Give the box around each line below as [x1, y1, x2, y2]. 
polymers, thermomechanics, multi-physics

|---|

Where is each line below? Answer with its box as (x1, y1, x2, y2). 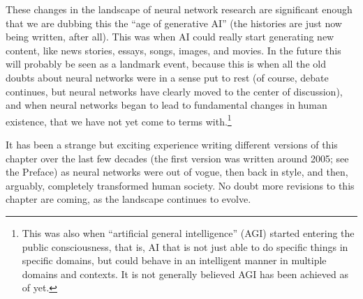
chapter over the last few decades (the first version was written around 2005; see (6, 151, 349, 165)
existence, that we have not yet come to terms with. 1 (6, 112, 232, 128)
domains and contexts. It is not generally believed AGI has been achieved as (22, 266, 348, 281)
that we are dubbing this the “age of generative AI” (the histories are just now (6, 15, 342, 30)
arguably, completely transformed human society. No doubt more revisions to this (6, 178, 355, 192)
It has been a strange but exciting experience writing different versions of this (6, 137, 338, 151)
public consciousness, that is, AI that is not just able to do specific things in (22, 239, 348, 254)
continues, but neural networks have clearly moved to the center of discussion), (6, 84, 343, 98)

|---|

### Exercise
What lines in the data above carry "around"? Return them all.

### Task output
Give the box around each line below as [x1, y1, x2, y2]. 
chapter over the last few decades (the first version was written around 2005; see (6, 151, 349, 165)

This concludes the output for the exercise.